The second phase of the scheme, called “Medicare Select”, would be prepared over the following two years. All people would automatically belong to a government-operated health and hospital plan, but could transfer to a private plan, which would receive government funds on a “risk-adjusted basis for each person”.

Exactly what that “risk adjustment” means is not explained either, but it points to a regime in which people would be only partially insured. If they suffered an ailment outside their “risk profile”, they might not be covered.

One section of the report openly canvasses measures to ration access to modern medical technology, arguing: “As the population ages and consumer expectations rise, more people will demand access to expensive emerging technologies while, at the same time, the number of people working to pay the bills shrinks.”

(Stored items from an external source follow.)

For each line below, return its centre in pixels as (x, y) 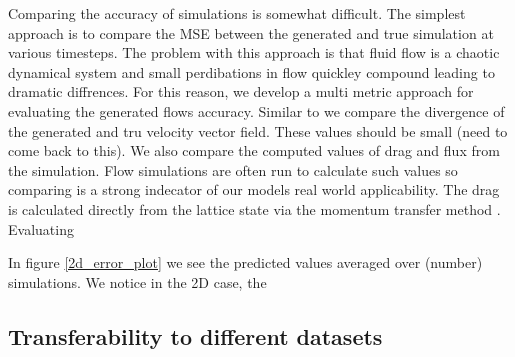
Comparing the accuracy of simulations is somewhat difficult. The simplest (237, 13)
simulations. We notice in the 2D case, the (137, 281)
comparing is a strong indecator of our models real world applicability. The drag (254, 189)
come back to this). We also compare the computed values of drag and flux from (254, 150)
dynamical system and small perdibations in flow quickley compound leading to (251, 71)
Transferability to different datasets (195, 335)
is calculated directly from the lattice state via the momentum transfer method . (254, 208)
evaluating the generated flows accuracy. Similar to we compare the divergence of (256, 110)
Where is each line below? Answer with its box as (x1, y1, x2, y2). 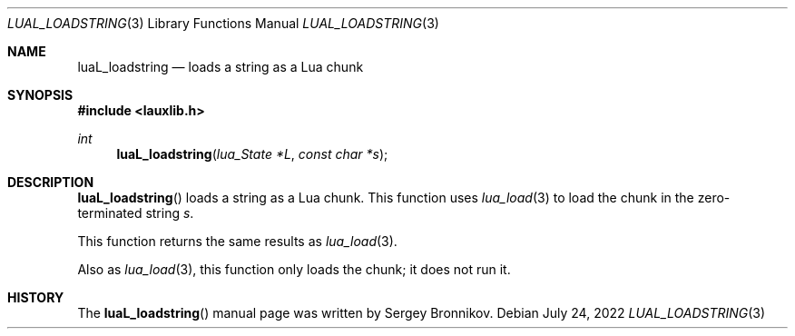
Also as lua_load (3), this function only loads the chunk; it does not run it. (77, 262, 511, 277)
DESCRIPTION (7, 174, 94, 190)
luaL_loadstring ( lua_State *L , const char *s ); (116, 146, 388, 162)
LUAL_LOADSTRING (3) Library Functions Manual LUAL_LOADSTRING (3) (7, 15, 439, 31)
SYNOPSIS (7, 87, 74, 103)
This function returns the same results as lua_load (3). (77, 233, 397, 249)
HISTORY (7, 290, 64, 305)
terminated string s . (77, 205, 194, 221)
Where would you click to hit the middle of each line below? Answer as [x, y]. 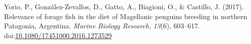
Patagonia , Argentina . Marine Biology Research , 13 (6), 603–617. [102, 26]
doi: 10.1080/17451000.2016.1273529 [58, 35]
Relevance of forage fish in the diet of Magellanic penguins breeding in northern [126, 16]
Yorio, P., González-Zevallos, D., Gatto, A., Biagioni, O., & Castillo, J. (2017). [124, 6]

The report declares that patients cannot be left to judge “whether the benefits of an intervention or an episode of health care outweigh the costs”. Instead, “health technology assessment techniques which evaluate value for money will be pivotal to weighing up the relative costs and benefits on behalf of the consumers and taxpayers and ensuring equitable access”.

What this means is that cost considerations, not patients’ wishes or doctors’ advice, must prevail. In the perverse logic of the market, this is presented as “equitable access”. Of course, the wealthy who can afford to pay for private treatment would be exempt from the cost-benefit analysis.

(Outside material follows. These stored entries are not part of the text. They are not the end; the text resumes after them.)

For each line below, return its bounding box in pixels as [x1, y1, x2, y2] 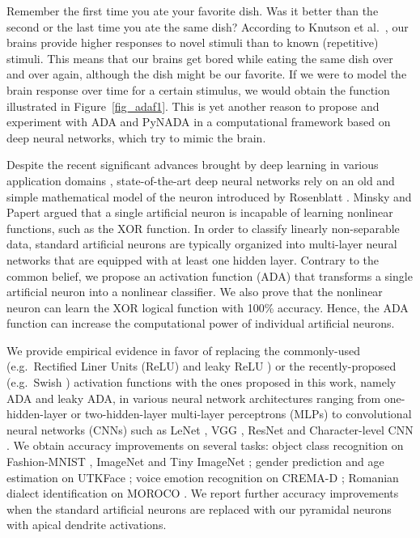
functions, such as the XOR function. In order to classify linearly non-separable [6, 219, 400, 236]
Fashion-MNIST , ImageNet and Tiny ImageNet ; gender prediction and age [6, 453, 384, 470]
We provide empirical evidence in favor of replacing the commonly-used [6, 341, 360, 358]
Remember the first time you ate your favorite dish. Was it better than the [6, 2, 379, 19]
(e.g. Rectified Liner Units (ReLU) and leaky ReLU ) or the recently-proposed [6, 358, 397, 375]
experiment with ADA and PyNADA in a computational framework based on [6, 113, 391, 130]
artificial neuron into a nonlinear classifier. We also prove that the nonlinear [6, 283, 383, 300]
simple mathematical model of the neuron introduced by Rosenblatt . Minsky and [6, 188, 412, 205]
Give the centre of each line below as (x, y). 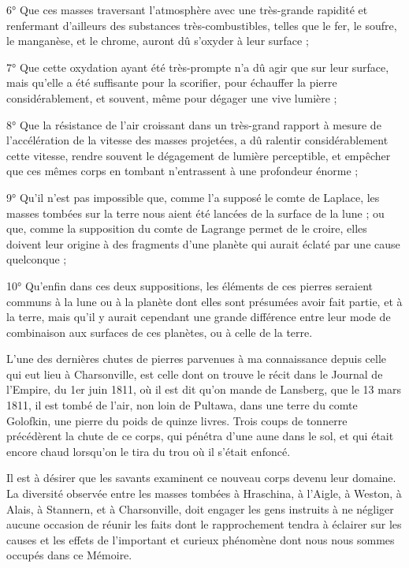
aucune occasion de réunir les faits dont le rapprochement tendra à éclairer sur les (204, 524)
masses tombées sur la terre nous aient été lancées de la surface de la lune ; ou (195, 213)
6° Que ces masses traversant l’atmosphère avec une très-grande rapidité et (187, 9)
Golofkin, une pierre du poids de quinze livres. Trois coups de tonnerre (177, 420)
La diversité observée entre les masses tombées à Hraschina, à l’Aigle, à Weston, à (204, 493)
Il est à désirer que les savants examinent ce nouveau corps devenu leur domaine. (201, 478)
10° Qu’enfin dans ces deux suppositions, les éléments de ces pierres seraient (190, 285)
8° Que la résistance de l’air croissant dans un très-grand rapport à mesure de (194, 124)
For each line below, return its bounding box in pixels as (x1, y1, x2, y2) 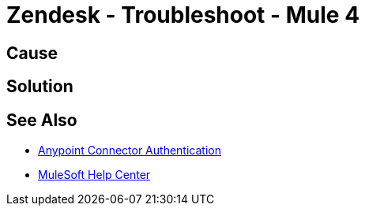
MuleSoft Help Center (38, 168, 151, 182)
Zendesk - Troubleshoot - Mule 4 (6, 2, 360, 28)
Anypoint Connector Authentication (38, 143, 221, 158)
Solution (6, 76, 73, 97)
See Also (6, 110, 77, 130)
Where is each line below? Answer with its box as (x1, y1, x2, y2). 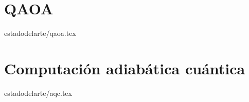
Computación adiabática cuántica (4, 57, 245, 78)
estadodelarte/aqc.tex (4, 87, 72, 98)
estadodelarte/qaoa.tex (4, 28, 76, 38)
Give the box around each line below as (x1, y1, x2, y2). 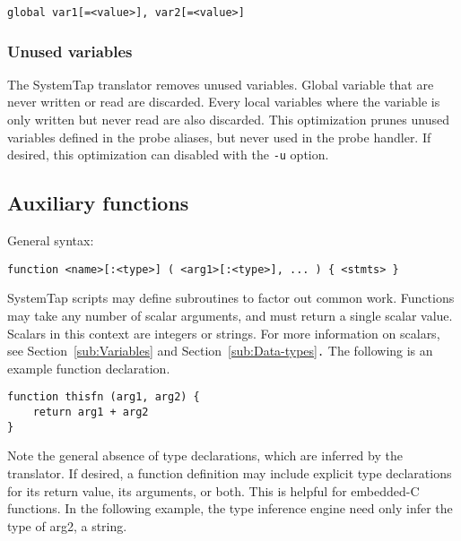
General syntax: (7, 231, 94, 250)
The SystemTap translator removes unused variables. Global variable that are (7, 74, 434, 93)
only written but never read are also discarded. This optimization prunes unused (7, 110, 449, 129)
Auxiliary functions (7, 189, 189, 217)
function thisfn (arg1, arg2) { (7, 391, 200, 404)
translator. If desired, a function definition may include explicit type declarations (7, 463, 452, 482)
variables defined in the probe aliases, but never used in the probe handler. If (7, 127, 431, 146)
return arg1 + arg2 (32, 406, 149, 419)
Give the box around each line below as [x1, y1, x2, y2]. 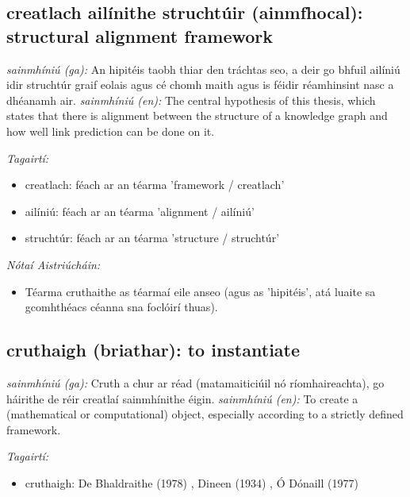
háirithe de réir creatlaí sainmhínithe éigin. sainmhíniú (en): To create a [6, 390, 358, 406]
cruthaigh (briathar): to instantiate [6, 337, 301, 362]
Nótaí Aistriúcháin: [6, 256, 101, 272]
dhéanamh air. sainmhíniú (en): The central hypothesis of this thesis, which [6, 91, 376, 108]
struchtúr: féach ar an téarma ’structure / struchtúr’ [25, 229, 280, 246]
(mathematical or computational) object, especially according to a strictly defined [6, 406, 404, 422]
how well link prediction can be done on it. [6, 122, 215, 139]
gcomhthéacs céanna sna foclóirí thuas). [25, 299, 218, 315]

According to the Australian’s Alan Mitchell, the plan would make private insurance “more attractive”. In effect, people would be increasingly forced to pay for private health cover to obtain essential health care. Significantly, the Rudd government excluded from the commission’s review, the current 30 percent rebate for private insurance, which currently costs $3.7 billion annually, so as not to antagonise the insurance companies.

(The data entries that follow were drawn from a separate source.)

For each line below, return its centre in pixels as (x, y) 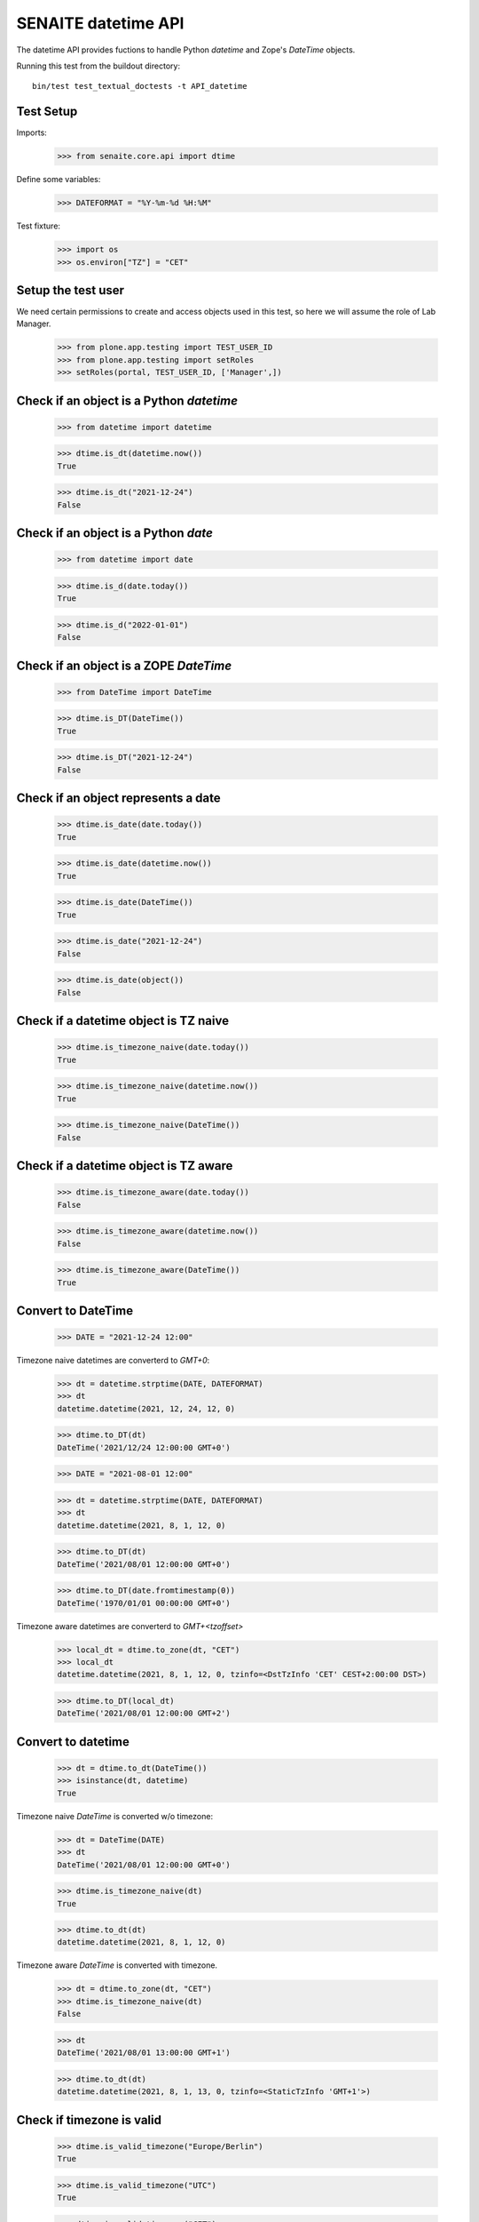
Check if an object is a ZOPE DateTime (124, 665)
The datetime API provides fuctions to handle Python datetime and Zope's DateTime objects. (186, 50)
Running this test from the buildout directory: (98, 66)
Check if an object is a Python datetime (127, 400)
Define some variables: (59, 180)
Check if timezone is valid (89, 2120)
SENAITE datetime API (100, 23)
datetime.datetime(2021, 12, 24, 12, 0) (146, 1408)
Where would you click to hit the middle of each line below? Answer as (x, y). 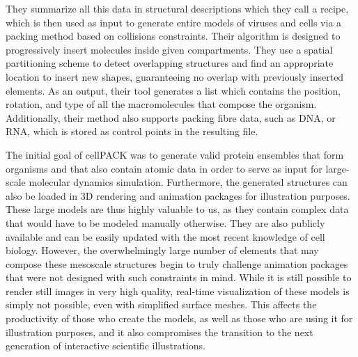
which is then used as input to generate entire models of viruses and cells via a (174, 22)
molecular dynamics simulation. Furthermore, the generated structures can (188, 182)
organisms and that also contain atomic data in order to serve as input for (164, 168)
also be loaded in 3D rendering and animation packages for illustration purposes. (178, 195)
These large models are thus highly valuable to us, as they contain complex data (177, 209)
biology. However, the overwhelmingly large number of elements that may (162, 250)
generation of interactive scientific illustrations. (106, 346)
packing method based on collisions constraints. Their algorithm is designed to (173, 36)
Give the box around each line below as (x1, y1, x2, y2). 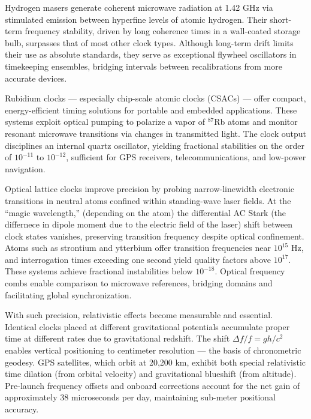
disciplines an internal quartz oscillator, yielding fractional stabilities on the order (5, 139, 305, 151)
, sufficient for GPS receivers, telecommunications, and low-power (66, 151, 306, 163)
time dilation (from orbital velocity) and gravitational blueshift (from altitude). (5, 367, 297, 380)
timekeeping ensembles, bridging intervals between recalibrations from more (5, 59, 282, 72)
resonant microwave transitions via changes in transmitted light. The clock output (5, 127, 306, 139)
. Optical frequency (215, 265, 285, 277)
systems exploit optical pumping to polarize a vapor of (5, 115, 205, 128)
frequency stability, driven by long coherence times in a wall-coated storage (25, 25, 301, 37)
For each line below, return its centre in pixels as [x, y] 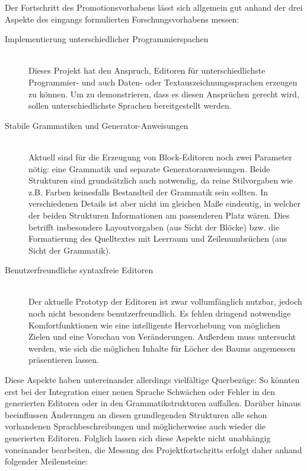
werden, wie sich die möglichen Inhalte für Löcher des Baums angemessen [162, 348]
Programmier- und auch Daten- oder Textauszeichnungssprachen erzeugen [163, 82]
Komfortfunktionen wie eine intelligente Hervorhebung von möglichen [154, 325]
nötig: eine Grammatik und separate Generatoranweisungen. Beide [149, 168]
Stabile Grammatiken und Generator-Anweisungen [97, 125]
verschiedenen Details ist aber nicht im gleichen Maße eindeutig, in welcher [165, 203]
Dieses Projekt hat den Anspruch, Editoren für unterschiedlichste [147, 70]
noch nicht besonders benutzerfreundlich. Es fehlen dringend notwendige [160, 313]
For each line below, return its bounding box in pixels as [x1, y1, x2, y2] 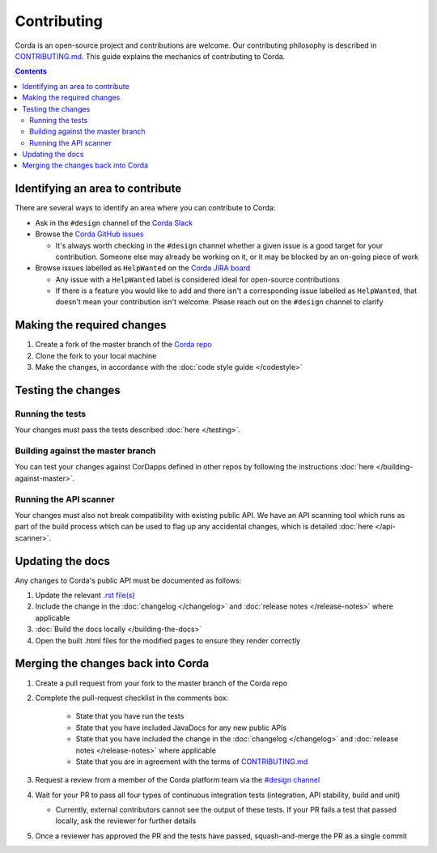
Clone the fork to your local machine [35, 350, 157, 360]
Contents [15, 66, 48, 76]
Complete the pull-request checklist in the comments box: [35, 693, 229, 702]
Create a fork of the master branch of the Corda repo [35, 340, 212, 350]
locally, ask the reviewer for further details [55, 816, 197, 825]
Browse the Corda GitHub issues [35, 229, 144, 239]
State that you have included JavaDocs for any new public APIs [75, 723, 287, 732]
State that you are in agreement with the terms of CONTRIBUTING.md [75, 757, 308, 766]

Public opinion polls have repeatedly reported deep concern over the state of health care. The report itself refers to a 2007 survey that found people “overwhelmingly favoured a more socially responsive public health system, funded by the public purse, to provide quality care for all”. Rudd Labor exploited that sentiment in the 2007 election, accusing the Howard government of undermining public health, and pledging to address the crisis by mid-2009.

Hence the report pays lip service to tackling the most glaring health care catastrophes—the overcrowded hospital emergency departments, the widening life expectancy gap between indigenous and non-indigenous people, the 650,000 people on public dental waiting lists, the serious shortage of mental health services and the lack of preventative care programs. At the same time, it declares that the annual cost of its proposals, between $2.8 billion and $5.7 billion, would be offset by cost savings of $4 billion a year by 2032-33. The dental care crisis would be addressed, but only if the costs were funded through a “Denticare” levy of 0.75 of taxable income.

Together with its “education revolution,” which also accelerates the imposition of market-driven measures, the Labor government’s health care plan is a central component of a sweeping restructuring of the economy at the expense of the working class.

The report demonstrates that the provision of first-class health care for all—an essential requirement for modern life and more achievable than ever, precisely because of the advances in medical science and technology—is incompatible with the private profit system.